Input Block Start
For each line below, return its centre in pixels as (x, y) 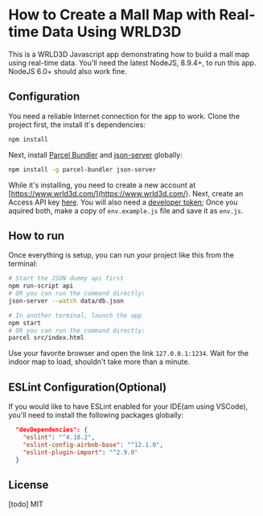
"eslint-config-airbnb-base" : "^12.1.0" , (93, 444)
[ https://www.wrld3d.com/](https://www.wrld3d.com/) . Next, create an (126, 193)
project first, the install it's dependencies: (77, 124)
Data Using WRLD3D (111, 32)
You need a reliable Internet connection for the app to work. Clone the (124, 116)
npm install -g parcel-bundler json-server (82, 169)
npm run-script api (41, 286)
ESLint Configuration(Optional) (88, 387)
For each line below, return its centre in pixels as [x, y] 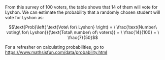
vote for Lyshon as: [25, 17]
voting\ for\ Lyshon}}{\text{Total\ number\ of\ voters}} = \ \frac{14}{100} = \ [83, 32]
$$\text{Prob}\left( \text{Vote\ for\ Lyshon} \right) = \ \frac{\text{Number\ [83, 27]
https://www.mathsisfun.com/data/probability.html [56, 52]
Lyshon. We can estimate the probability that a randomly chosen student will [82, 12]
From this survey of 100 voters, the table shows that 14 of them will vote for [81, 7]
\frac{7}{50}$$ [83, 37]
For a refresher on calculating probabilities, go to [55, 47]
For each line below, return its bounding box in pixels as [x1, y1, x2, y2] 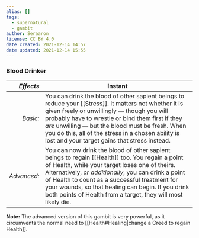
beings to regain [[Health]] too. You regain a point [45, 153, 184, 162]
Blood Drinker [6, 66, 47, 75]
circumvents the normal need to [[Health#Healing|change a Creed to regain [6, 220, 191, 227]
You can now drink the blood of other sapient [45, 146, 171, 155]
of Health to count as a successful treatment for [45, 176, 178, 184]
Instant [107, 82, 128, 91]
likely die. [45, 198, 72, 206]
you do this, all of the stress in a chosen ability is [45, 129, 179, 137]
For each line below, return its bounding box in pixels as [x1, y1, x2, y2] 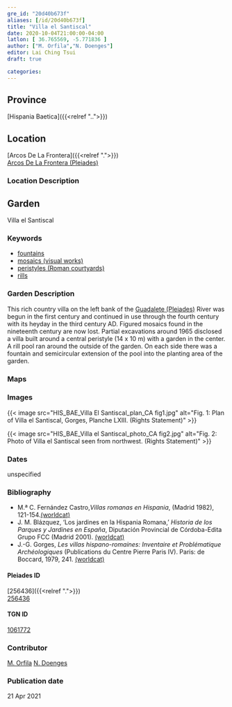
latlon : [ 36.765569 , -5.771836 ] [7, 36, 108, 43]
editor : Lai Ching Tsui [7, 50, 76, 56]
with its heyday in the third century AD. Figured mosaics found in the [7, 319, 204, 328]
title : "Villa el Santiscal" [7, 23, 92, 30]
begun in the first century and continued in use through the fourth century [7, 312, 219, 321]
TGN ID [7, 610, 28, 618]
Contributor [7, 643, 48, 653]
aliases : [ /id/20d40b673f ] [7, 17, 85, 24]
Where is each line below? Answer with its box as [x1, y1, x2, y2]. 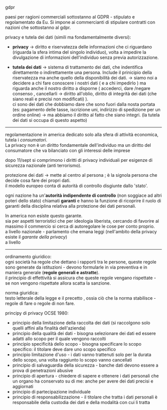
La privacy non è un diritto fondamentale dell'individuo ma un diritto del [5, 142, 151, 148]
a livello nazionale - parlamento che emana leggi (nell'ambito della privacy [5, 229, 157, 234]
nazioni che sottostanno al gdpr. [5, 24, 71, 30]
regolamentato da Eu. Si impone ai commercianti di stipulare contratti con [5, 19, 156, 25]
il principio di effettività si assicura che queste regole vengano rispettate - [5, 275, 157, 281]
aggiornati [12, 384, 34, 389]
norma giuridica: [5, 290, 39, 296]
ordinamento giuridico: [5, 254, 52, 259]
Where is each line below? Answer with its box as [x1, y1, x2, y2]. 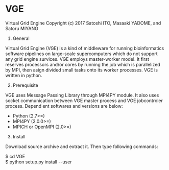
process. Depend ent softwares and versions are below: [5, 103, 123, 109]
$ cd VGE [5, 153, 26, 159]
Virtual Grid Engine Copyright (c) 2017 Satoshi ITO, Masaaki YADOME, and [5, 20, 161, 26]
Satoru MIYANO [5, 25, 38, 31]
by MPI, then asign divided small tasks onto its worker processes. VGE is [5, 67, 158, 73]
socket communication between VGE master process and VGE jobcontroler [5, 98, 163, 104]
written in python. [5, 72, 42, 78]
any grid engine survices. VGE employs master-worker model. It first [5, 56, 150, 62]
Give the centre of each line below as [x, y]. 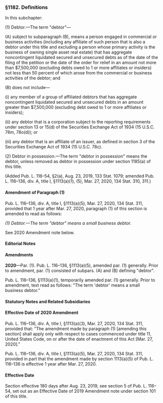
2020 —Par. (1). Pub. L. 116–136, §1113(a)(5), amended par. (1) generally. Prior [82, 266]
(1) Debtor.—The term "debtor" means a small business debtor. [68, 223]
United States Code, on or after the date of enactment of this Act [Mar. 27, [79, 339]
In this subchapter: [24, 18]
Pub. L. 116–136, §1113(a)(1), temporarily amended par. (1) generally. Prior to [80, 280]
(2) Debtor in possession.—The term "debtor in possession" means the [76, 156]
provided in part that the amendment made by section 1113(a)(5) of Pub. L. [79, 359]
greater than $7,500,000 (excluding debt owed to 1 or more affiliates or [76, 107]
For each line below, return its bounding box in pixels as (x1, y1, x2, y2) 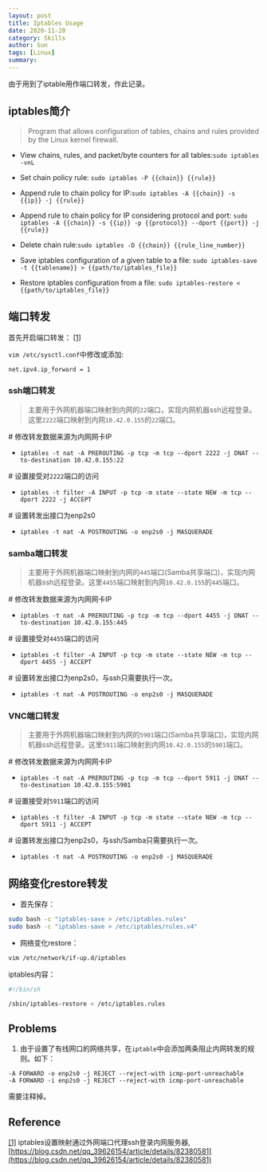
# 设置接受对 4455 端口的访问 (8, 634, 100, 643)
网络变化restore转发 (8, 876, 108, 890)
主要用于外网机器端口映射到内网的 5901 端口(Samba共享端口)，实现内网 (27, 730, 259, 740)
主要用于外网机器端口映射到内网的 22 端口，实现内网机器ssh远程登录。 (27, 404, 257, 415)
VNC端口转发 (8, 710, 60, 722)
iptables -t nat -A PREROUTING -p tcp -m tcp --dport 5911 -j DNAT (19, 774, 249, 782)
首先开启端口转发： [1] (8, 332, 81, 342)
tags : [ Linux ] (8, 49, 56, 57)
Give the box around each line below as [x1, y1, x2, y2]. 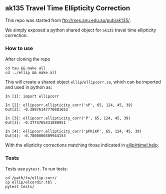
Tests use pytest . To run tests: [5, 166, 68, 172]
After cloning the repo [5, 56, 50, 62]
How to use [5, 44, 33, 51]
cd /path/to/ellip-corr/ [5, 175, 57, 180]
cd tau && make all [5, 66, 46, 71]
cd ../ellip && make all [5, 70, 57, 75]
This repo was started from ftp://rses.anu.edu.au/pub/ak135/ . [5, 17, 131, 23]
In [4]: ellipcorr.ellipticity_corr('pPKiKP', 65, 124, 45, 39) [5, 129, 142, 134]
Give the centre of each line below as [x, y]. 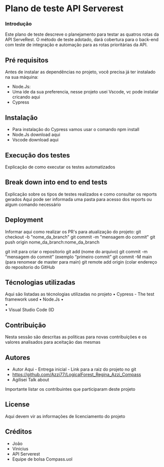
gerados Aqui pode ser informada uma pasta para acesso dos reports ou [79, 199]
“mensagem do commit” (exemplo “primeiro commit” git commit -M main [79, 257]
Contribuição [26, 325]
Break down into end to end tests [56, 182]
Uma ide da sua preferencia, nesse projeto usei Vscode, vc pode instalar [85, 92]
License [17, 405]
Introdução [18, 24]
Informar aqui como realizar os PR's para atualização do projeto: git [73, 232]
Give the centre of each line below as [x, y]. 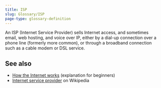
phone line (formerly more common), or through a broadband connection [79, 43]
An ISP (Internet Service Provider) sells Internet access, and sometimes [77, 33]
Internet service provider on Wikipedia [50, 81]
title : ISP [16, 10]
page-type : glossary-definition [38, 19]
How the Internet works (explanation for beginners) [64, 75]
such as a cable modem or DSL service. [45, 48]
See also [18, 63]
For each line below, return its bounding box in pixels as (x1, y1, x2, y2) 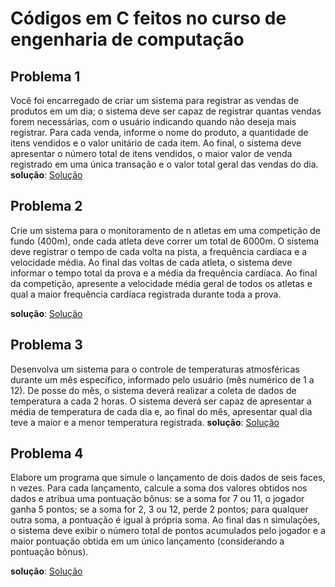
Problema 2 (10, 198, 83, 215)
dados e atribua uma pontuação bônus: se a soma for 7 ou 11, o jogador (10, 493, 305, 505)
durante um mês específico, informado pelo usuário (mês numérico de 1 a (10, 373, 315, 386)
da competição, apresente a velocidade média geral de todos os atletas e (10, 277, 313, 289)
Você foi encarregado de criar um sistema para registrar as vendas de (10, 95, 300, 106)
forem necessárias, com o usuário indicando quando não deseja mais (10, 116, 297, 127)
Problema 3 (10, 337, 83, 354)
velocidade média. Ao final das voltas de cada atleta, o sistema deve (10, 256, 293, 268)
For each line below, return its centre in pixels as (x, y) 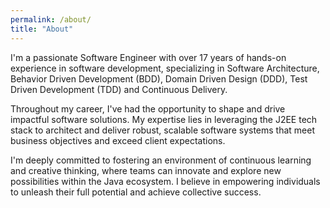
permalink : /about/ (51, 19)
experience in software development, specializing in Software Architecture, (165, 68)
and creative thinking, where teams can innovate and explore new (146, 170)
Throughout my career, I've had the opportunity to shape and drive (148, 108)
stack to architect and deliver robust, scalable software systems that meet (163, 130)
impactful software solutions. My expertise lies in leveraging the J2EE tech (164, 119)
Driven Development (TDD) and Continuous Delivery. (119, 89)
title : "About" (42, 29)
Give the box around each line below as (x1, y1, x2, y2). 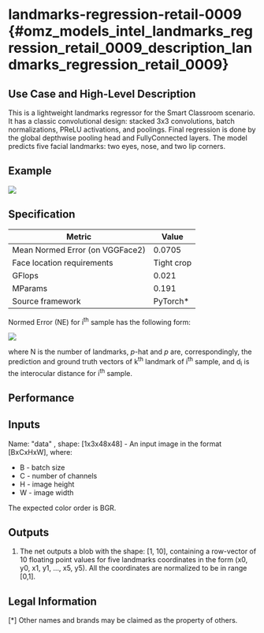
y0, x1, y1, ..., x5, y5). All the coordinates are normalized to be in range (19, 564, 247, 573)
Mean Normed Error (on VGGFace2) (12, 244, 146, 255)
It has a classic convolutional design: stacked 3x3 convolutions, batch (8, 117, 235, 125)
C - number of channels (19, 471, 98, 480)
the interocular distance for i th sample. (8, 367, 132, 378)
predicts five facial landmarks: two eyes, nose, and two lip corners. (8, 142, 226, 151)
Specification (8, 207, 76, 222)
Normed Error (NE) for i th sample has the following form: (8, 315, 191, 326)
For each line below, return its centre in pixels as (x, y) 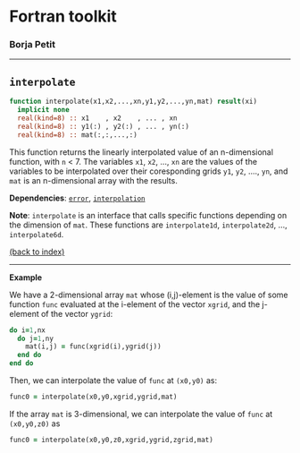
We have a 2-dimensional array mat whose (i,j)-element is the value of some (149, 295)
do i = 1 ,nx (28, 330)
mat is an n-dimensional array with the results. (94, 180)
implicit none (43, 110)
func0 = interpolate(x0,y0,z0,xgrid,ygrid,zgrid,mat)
Input Block End
Input Block Start
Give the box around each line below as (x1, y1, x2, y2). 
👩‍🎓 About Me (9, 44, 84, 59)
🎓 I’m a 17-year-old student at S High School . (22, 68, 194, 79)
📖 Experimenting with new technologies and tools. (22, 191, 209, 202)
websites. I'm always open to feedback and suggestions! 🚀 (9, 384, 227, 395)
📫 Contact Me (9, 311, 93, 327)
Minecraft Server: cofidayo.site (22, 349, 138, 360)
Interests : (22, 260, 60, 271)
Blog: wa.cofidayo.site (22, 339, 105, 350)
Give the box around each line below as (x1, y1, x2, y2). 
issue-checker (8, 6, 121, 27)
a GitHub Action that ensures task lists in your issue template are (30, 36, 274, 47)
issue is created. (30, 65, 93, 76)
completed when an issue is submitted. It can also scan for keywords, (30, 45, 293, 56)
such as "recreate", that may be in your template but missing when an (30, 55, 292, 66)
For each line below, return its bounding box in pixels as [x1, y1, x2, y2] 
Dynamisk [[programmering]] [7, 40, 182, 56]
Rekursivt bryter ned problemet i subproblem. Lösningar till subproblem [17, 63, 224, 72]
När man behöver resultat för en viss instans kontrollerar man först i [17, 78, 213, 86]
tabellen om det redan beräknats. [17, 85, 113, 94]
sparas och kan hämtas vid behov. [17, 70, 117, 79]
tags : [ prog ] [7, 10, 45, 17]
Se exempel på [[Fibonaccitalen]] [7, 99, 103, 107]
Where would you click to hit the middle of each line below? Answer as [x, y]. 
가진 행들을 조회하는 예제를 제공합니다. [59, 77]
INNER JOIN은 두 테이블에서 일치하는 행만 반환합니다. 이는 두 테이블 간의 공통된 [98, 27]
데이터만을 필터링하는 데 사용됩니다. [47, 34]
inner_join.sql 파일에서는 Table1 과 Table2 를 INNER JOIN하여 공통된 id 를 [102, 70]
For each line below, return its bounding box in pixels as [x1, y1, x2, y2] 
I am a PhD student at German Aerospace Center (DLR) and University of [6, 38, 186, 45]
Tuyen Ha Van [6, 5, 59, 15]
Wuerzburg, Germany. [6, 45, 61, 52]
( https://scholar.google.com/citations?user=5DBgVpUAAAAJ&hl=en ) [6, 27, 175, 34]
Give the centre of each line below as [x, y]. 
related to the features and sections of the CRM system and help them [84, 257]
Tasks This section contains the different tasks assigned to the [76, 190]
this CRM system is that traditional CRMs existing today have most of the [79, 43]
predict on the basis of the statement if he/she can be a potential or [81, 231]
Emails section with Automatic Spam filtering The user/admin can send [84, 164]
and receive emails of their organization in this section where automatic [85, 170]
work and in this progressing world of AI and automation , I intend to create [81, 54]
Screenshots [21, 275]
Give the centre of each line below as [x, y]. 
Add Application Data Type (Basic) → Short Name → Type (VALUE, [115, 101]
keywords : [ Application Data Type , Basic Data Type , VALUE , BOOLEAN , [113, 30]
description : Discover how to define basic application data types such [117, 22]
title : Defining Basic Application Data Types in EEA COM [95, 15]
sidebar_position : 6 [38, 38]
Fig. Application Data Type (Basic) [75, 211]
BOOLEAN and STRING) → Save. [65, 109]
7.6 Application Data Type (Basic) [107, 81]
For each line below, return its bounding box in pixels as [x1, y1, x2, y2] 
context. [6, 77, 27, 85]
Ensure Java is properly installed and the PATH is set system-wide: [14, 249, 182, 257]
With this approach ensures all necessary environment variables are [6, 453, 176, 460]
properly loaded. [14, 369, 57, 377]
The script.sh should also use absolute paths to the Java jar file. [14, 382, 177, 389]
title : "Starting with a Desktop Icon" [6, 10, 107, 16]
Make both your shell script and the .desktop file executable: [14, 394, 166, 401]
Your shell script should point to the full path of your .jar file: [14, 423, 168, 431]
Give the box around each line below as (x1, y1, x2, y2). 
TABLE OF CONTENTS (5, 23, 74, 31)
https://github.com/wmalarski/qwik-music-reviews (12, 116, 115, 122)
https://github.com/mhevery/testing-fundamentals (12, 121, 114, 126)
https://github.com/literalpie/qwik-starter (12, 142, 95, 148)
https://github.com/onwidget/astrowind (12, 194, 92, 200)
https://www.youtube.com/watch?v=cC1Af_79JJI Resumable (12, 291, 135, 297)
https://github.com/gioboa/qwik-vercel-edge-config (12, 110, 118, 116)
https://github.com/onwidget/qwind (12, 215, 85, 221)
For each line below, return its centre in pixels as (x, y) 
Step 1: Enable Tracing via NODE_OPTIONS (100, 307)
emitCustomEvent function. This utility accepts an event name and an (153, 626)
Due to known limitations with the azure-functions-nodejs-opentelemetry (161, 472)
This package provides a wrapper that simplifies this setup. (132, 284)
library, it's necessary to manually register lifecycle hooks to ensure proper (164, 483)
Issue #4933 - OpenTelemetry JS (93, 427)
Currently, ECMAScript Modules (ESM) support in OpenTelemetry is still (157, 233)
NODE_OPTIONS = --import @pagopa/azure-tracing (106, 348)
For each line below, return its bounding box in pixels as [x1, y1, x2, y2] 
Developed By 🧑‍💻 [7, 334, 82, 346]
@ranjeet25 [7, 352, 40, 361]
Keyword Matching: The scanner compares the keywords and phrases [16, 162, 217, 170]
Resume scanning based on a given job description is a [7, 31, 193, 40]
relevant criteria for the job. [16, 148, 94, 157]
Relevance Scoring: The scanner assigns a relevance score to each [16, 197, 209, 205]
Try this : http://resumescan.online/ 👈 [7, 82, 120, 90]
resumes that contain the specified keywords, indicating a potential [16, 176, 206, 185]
Input Block End
Input Block Start
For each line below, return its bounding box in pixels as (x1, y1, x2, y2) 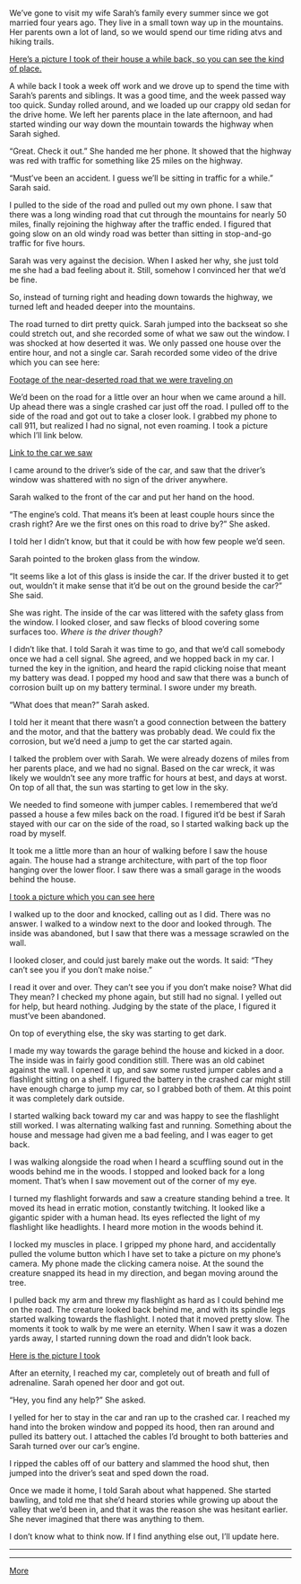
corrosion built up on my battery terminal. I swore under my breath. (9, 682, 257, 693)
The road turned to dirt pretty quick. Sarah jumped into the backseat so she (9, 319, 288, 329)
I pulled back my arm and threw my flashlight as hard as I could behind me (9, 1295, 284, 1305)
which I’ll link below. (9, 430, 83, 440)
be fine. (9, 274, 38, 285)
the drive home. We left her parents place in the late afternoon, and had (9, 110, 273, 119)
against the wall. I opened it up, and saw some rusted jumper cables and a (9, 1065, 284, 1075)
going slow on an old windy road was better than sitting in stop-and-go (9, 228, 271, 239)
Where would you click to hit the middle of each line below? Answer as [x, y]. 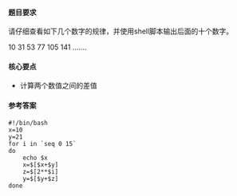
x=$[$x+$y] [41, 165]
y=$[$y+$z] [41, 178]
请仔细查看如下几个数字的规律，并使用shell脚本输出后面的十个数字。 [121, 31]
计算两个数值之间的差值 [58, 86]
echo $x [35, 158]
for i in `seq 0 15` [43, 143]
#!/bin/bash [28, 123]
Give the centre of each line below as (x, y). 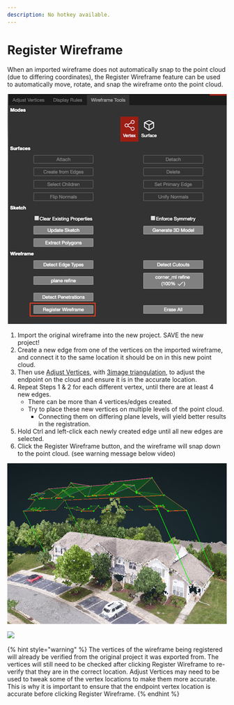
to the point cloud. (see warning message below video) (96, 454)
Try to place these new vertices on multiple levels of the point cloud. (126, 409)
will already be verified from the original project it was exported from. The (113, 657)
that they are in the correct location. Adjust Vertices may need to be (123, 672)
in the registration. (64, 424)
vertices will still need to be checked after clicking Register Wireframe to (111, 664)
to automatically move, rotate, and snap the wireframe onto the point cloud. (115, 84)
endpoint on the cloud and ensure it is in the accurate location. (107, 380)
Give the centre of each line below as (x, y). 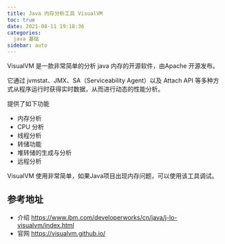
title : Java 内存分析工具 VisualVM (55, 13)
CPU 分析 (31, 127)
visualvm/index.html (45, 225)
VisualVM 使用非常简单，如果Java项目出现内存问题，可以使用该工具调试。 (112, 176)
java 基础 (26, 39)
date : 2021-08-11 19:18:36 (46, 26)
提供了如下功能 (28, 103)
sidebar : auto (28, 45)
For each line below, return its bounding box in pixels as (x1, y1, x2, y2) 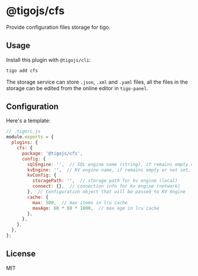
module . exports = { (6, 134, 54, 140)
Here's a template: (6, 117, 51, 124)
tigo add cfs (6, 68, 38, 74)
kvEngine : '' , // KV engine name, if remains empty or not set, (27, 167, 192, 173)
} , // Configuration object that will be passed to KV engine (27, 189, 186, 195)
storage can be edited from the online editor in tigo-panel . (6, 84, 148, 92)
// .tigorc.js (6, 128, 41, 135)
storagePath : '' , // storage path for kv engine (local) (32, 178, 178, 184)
Input Block End
Find every line in the records that contains the word "onwidget"; copy those lines.

▶ _Exercise output_
https://github.com/onwidget/astrowind (12, 194, 92, 200)
https://github.com/onwidget/qwind (12, 215, 85, 221)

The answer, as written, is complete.